What

A five-day fundamentals course emphasizing basic principles in pharmacokinetics. This is an annual course now in its 29th year.

diagram

Context: The role of pharmacokinetics (PK) both within functional biology and within therapeutics.

When

February 29 to March 4, 2016

Where

Fisher West Banquet Room, UCSF Mission Bay Conference Center, 1675 Owens Street, San Francisco, California 94158.

Who

This course is for anyone with even the most basic of science backgrounds who is seeking an understanding of pharmacokinetics in relationship to its underlying biologic mechanisms, irrespective of whether that person has or has not had prior pharmacokinetics experience.

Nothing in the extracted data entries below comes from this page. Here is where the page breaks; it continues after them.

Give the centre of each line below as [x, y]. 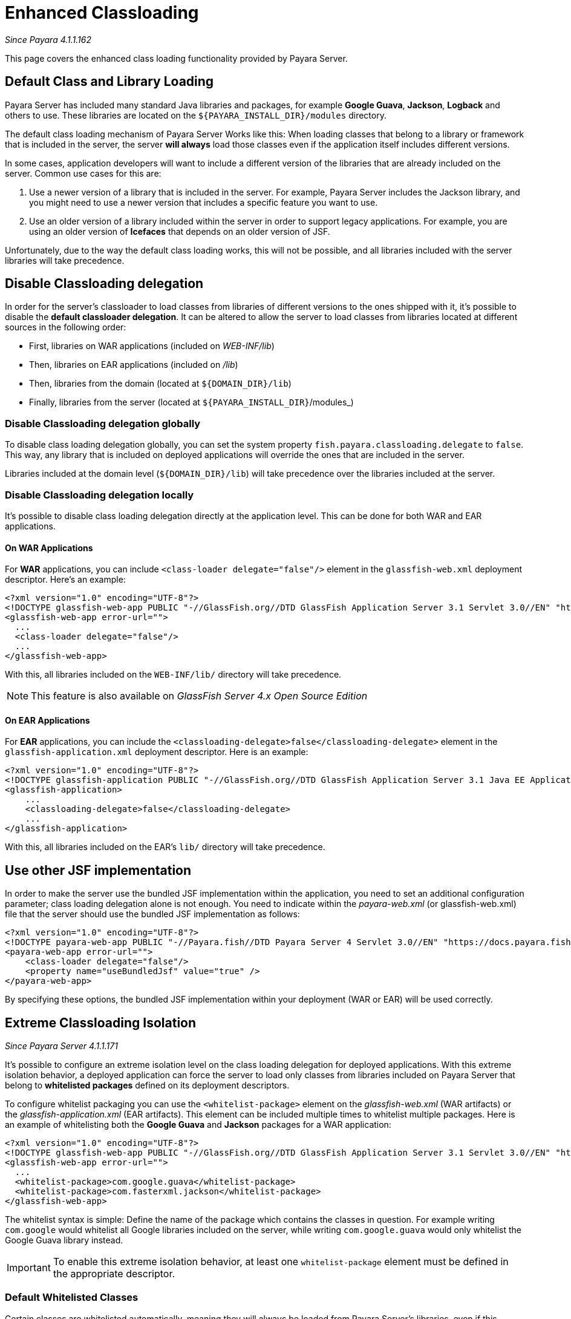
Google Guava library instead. [64, 1240]
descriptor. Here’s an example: [65, 580]
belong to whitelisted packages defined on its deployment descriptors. [147, 1085]
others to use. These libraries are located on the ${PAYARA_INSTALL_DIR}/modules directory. [196, 115]
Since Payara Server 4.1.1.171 [61, 1046]
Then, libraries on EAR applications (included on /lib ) [134, 365]
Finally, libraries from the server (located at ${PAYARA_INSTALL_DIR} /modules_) [191, 402]
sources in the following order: [66, 327]
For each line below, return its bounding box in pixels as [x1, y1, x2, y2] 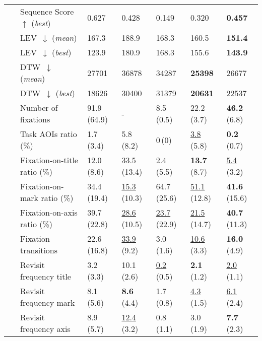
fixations [20, 113, 50, 125]
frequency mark [20, 297, 75, 308]
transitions [20, 244, 58, 256]
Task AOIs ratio [20, 128, 77, 140]
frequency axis [20, 323, 71, 334]
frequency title [20, 270, 71, 282]
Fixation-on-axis [20, 207, 78, 218]
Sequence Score [20, 6, 74, 17]
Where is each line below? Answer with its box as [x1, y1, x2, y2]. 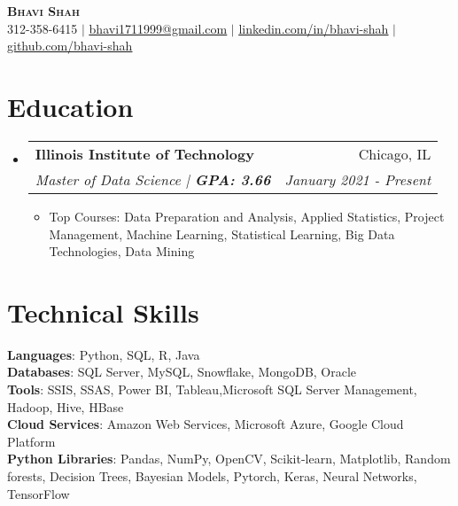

Past enrollees have ranged in prior pharmacokinetics experience from none to substantial, whether derived from formal education or work experience, or both. They have come from a wide range of levels of seniority in the drug or device industries (both innovator and generic), academia, regulatory agencies, clinical services, general business, or other fields; and they have had a wide range of technical backgrounds, from pure statistics or chemistry to engineering, medicine/veterinary, or pure biology (or mixtures thereof).

Enrollment numbers are limited.

Curriculum

  • Presentations are delivered via lectures and multiple small-group workshops.
  • The first 3½ days are devoted to essential pharmacokinetic parameters and how they are employed to summarize and predict temporal relationships.
  • The balance of the course focuses on elective topics as an introduction to more specific pharmacokinetic interests and applications.
  • There are six elective topics. Because of simultaneous presentation, participants will be able to attend only three of the six elective-topic lectures but will have choices as outlined on the registration form and will receive the written materials from all six electives. Details: see Elective Topics and the Schedule.
  • Some content of this course can change as improvements are made.
  • You can choose to also attend either one of two satellite courses that begin immediately after the elective topics component of the main course. See Optional Half-day Courses.

diagram

A mechanistic representation of an eliminating organ such as the liver. The relatively simple math arising from this model is highly predictive of much PK and its variations (as in the adjacent image).

(C = concentration, Q = blood flow, CL = clearance)

diagram

A plot of plasma unbound-concentration vs time for a high hepatic-extraction drug before and after adding a second drug, a metabolism inhibitor, to the patient’s treatment.

Changes in shape of most conc-time curves upon most such alterations in patients’ circumstances can be rationally predicted.